Dr. Luc Schultheiss: Die Lieferketten sind etwas stärker belastet, aber ernsthafte Probleme hatten wir nie. Wir haben eine sehr leistungsstarke Logistik, die eine gute Planung sicherstellen konnte. Allerdings sind die Lieferketten weltweit stark beansprucht. Daher sind auch wir von Ereignissen, wie z.B. der temporären Blockade des Suez-Kanals, beeinflusst. Die Lieferketten verändern sich, aber wir sind zuversichtlich, dass wir das stemmen können. Das Thema Risk Management bleibt jedoch auch für uns bestehen.
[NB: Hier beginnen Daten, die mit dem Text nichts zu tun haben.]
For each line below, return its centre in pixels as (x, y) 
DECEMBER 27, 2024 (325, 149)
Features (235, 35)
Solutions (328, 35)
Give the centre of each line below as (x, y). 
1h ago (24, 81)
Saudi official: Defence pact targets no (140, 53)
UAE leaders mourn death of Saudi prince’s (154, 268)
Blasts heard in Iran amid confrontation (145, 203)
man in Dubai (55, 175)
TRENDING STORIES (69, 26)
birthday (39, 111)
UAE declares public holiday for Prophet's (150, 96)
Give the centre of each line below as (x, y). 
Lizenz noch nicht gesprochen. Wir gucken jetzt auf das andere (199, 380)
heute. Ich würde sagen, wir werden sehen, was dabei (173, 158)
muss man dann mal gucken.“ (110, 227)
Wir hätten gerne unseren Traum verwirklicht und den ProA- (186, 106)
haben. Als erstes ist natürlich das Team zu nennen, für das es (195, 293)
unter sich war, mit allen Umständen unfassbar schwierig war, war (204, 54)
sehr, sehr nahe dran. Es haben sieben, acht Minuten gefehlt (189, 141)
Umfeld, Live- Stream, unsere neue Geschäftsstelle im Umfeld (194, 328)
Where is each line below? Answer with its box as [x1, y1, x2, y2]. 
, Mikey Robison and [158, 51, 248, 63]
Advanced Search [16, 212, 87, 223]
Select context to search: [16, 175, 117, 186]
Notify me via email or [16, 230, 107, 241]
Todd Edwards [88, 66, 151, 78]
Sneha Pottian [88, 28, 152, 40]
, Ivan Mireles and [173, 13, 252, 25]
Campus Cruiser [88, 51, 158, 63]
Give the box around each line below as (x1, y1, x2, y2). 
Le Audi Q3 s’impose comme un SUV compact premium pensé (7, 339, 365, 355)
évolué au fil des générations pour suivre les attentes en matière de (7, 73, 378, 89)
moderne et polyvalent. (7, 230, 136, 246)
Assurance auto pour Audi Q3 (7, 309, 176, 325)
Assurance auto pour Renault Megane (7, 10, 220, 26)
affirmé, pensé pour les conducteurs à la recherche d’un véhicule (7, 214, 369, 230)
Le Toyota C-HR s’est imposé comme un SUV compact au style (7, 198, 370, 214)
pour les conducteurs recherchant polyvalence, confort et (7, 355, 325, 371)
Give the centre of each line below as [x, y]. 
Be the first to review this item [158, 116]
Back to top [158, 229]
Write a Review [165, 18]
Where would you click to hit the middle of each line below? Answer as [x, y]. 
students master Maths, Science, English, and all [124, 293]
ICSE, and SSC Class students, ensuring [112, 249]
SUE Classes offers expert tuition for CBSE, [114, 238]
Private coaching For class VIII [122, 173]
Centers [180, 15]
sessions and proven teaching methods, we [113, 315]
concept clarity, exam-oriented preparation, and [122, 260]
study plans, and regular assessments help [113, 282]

Deloitte: Die Krise hat für viele einen Sprung in der Digitalisierung bedeutet, von dem sie auch nach der Krise profitieren können. Welche Digitalisierungsschritte finden Sie besonders erfolgsversprechend?

Dr. Luc Schultheiss: Je nach Thema wird es sich in die eine oder andere Richtung bewegen. Wir haben gesehen, dass gerade im Bereich IoT die Nachfrage mit der Krise rasant angestiegen ist. Diesen Bereich werden wir weiter stark ausbauen. Auch bei den Messen haben digitale Formate einen Durchbruch erlebt. So haben wir uns beispielsweise mit einem virtuellen Messestand letztes Jahr sehr erfolgreich online präsentiert.

Deloitte: Gibt es aus Ihrer Sicht umgekehrt Grenzen der Digitalisierung?

Dr. Luc Schultheiss: Homeoffice wird im Vergleich zur Zeit vor der Krise sicher zunehmen – aber im Büro zu sein bleibt nach wie vor wichtig. Wir sehen, dass das Arbeiten von zu Hause nicht mehr so geschätzt wird wie noch vor einem Jahr. Die Menschen brauchen und suchen den Sozialkontakt. Längerfristig werden wir verstärkt gesundheitliche Probleme durch Homeoffice sehen, psychische, aber auch physische, wenn es an einem ergonomischen Arbeitsplatz zu Hause mangelt.

Wir sehen aber auch andere, langfristige Probleme durch dauerhaftes Homeoffice, zum Beispiel in Forschung und Entwicklung oder auch im Vertrieb. Natürlich kann man Kunden auch über Online-Kanäle gut ansprechen – aber die Neukundengewinnung ist rein digital schwieriger.